Indeed, thresholds in general can if desired be calculated by a control system, rather than pre-set. For example, when the parameter is speed, the first and second test values could be set such that a warning signal is issued to the fastest 3% of all vehicles, rather than vehicles driving above a particular speed, on the basis that it is the drivers at extreme speeds that require a warning. Statistics can be calculated and the speed that 3% of drivers drove faster than on one day can be used as the threshold for the next day.

A slightly more complicated threshold calculation method comprises determining the speed 10 kirt/h greater than the speed of the median driver, and using that speed as the first and second test values. Again, the typical driver is used as an indicator of what is safe, and deviations from this by more than 10 km/h are deemed unacceptable. The advantage of using a fixed offset from the median speed is that all drivers can avoid receiving a warning (whereas without an offset the fastest 3% of drivers will always receive a warning even if under the speed limit and driving safely) .

The method may include determining a first value of each of a plurality of parameters of said object, or determining a second value of each of a plurality of parameters of said object, or determining a first value of each of a plurality of parameters of said object and determining a second value of each of a plurality of parameters of said object.

In one particular embodiment, said parameter is speed and said first and second test values are maximum allowable speeds .

In some embodiments, said first and second test values are identical . The warning signal may comprise an optical signal (such as a flashing light or lights, or a variable message sign, or both) , but may comprise an audible signal, including - for example - a signal transmitted by radio transmission.

The method may include measuring one or more environmental, traffic or road conditions, and selecting or generating the first test value, the second test value or the warning signal accordingly.

It is envisaged that this would be facilitated by employing a suitable monitoring device or devices, such as a thermometer or precipitation gauge. This would allow warnings to be provided at lower speeds, in more dangerous conditions, or to tailor the warning in, for example, wet conditions, snowy conditions, icy conditions, potentially icy conditions, or heavy traffic conditions.

In one aspect, the invention provides a method for controlling the speeds of moving motor vehicles, according to the method described above.

The present invention also provides an apparatus for monitoring a moving object, comprising: a first detector for measuring a first value of a parameter of said object; a warning device for emitting a warning signal; a second detector for measuring a second value of the parameter of said object; a controller for comparing said first value with a first test value indicative of unacceptable values of said first value and for comparing said second value with a second test value indicative of unacceptable values of said second value; and a monitor for monitoring said object; wherein the warning device is adapted to emit the warning signal if the first value is determined by the computing means to be unacceptable, and the controller is operable to control the monitor to collect the information related to said object if said second value violates said second test value.

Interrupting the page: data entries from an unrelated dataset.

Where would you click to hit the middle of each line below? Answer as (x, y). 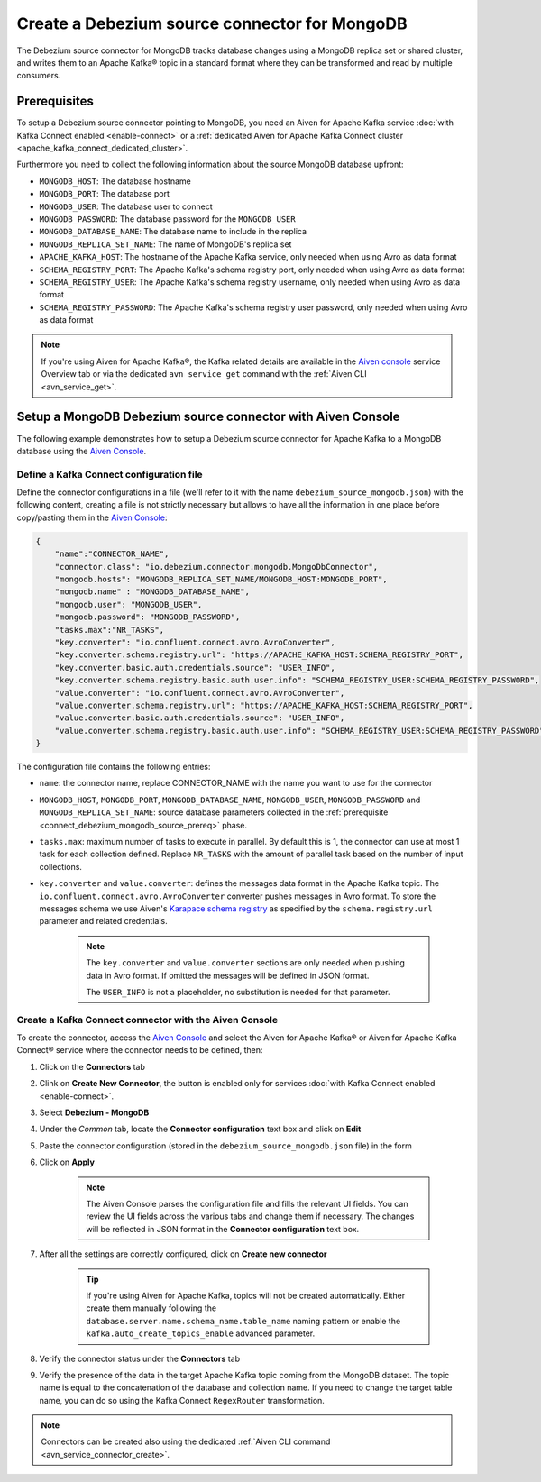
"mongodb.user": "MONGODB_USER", (128, 604)
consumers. (39, 76)
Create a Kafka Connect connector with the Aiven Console (147, 1020)
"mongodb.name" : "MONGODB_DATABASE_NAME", (152, 592)
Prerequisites (55, 101)
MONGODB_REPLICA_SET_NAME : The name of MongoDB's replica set (165, 244)
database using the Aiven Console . (82, 451)
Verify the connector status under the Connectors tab (140, 1358)

In one embodiment, the controller is operable to control the monitor to collect the information only if said first value violates said first test value and said second value violates said second test value.

The controller typically comprises a computer or other electronic computing means.

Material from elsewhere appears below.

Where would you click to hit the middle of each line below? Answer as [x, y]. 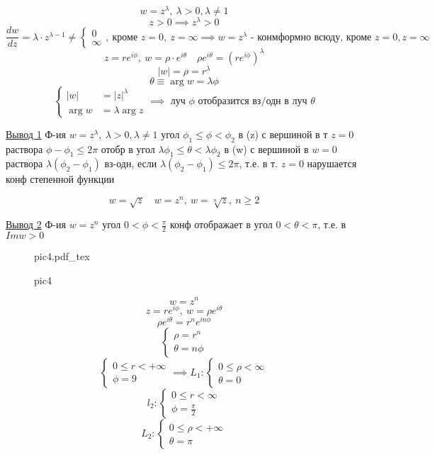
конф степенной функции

In one embodiment, the monitor comprises a camera for photographing said object.

The present invention also provides an apparatus for monitoring a moving object, comprising: a speed measurement array comprising of one or more speed measurement devices for measuring a speed of said object; a warning device for emitting a warning signal; a monitoring array of one or more monitoring devices for monitoring said object and including at least one camera for photographing said object; and a control system in data communication with said array of speed measurement devices, with said warning device and with said array of monitoring devices, and for controlling said warning devices, said control system including computation means for (a) receiving at least one output from said speed measurement array indicative of said speed of said object, (b) comparing said speed with a first threshold speed, (c) activating said warning device if said speed exceeds said first threshold speed, (d) receiving at least one output from said monitoring array indicative of said speed of said object, (e) comparing said speed with a second threshold speed, (f) activating said camera to photograph said object if said speed exceeds said second threshold speed.

The monitoring array may include a signal processor for processing said output signal before outputting said output signal .

The computation means may also be operable to determine further information from said outputs, such as other parameters of interest which may be modified based on inputs from external devices .

The apparatus may include a plurality of said warning devices. The apparatus may include a plurality of said monitoring devices.

Each of the monitoring devices may be a composite device comprising multiple detectors. Each of the warning devices may be a composite device comprising multiple arrangements of warning devices .

Alternatively, said monitoring device may comprise a plurality of photodetectors each having a known detection direction, wherein the direction of a reflection event is determinable from said known detection directions.

Preferably said each of said monitoring devices has a detection region that is relatively broad in a first plane and relatively narrow in a second plane perpendicular to said first plane. Preferably said first plane is substantially upright.

Preferably said each of said warning devices has a region of influence that is relatively broad in a first plane and relatively broad in a second plane perpendicular to said first plane. Preferably said first plane is substantially upright . Preferably said monitoring device uses flush mounted road surface devices. In other embodiments, however, said monitoring device may be mounted away from the road surface.

Preferably said apparatus includes at least two monitoring devices .

Preferably said apparatus includes a manual override function using inputs to said control unit.

Preferably said apparatus is able to compute revised parameters based on external real time information.

In one aspect, the invention provides an apparatus for controlling the speed of moving motor vehicles, including the apparatus described above.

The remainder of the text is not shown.